Yellow Faced Tiger (黄面老虎, originally released in the United States as Slaughter in San Francisco) is a 1974 Hong Kong-American martial arts action film directed by Lo Wei, and starring Wong Tao, Sylvia Chang and Chuck Norris.

== Summary ==
In this kung-fu vehicle Chuck Norris plays the biggest drug king in San Francisco who owns everyone, the police department included. He finds his match when a young police officer stands up to the drug lord's power and must fight him and the entire system. A former cop in the San Francisco Bay Area goes after the goons who murdered his ex-partner.

== Plot ==
Daly City, CA police officers John (Robert Jones) and Wong (Wong Tao) arrest two men raping a girl named Sylvia (Sylvia Chang), utilizing their knowledge of martial arts to take down the assailants, but at the station Sylvia refuses to press charges claiming that she knew the men and that the altercation was all in fun, in clear contradiction of what had truly taken place. In retribution for their arrest, the rapists kidnap John in broad daylight and take him to the beach, where he is beaten by numerous assailants. Wong manages to come to his partner's rescue, killing one of them. For this, he is kicked out of the force by his superior Captain Newman (Dan Ivan) and soon imprisoned, but John still keeps in touch with his old friend. After serving his sentence, Wong takes a job as a waiter. While waiting tables he meets Chuck Slaughter (Chuck Norris), a criminal mastermind. Slaughter offers Wong a job in his organization but Wong refuses, even as Slaughter threatens to have him killed.

John witnesses some men running away from a bank robbery one morning. While John is chasing some bank robbers, he pursues the robbers, but there are too many for him and one of them pulls a gun. John runs but is caught in the backyard of the Chu family, where the robbers kill him. The next morning when the police find his body the captain, Newman, accuses Mr. and Mrs. Chu of being in on the murder and the bank robbery. Newman has the Chu's arrested and locked up without bail despite Mr.
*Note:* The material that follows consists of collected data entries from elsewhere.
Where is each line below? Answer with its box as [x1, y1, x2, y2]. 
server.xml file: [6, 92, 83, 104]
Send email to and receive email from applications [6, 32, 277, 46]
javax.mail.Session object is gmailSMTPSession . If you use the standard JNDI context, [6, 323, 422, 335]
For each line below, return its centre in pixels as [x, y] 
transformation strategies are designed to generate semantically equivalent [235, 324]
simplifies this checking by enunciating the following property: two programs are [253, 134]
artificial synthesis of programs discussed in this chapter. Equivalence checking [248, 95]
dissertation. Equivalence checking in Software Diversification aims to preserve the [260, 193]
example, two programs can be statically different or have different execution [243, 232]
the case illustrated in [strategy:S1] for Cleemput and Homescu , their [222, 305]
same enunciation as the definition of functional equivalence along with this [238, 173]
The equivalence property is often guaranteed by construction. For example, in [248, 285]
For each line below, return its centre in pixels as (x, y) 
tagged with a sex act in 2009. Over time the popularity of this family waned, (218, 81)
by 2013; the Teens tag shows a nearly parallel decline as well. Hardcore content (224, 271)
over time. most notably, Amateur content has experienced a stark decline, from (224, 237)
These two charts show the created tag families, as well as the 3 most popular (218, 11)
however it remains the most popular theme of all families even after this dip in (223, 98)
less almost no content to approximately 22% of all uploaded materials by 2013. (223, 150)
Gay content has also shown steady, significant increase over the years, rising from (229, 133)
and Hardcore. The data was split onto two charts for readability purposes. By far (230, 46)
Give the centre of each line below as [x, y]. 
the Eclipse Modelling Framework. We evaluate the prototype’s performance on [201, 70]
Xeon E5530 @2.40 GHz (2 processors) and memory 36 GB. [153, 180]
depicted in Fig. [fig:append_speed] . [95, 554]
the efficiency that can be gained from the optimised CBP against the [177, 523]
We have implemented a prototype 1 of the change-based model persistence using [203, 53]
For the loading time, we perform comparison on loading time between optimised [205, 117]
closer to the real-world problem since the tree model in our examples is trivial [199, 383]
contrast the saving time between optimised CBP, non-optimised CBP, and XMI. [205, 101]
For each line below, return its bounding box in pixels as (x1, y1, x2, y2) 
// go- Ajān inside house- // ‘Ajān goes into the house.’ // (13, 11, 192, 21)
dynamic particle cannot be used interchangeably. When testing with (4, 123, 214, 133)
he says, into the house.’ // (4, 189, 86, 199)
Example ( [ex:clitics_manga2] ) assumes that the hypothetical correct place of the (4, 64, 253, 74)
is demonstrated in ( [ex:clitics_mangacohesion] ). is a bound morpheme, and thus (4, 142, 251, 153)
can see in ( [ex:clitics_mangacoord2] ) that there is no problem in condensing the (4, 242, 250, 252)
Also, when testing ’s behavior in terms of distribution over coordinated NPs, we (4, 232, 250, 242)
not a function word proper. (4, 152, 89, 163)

Chu's claims that he had nothing to do with the crime and did not even see the men killing John in his backyard. Wong becomes involved because he wants to avenge John's death and free the Chu's. He begins shaking down Chinese criminals looking for clues, and they lead him to Captain Newman. Newman, who was working for Mr. Slaughter, intended to frame the Chu's for the crime committed by Slaughter's own men.

Wong fights Newman and kills him. After Wong kills Newman, he attempts to warn Chu's defending lawyer, but the boss of the gang has already murdered the lawyer (Joy Sales). Wong is confronted by Slaughter's men on the street, and fights them all off, eventually confronting Slaughter himself. Wong defeats Slaughter after a heated battle, and almost kills him when the police burst onto the scene. The new police captain stops Wong from delivering the lethal blow, informing him that he knows the whole story. Wong is reinstated to the police force, but refuses to carry a pistol, saying he "has no need of guns".

== Cast ==

- Don Wong Tao as Officer Don Wong (Yellow Faced Tiger)
- Sylvia Chang as Sylvia Clu
- Chuck Norris as Chuck Slaughter / Himself
- Dan Ivan as Captain Newman

== Release ==
===Theatrical===
The film played theatrically in the US in 1981 as Slaughter in San Francisco.

===Home media===
Videocassette releases in the 1980s and 90s used the Slaughter in San Francisco title as well as Karate Cop.

== Reception ==
===Critical response===
American critics noticed that it was a low budget martial arts film, and an early Norris acting credit, taking advantage of his current fame.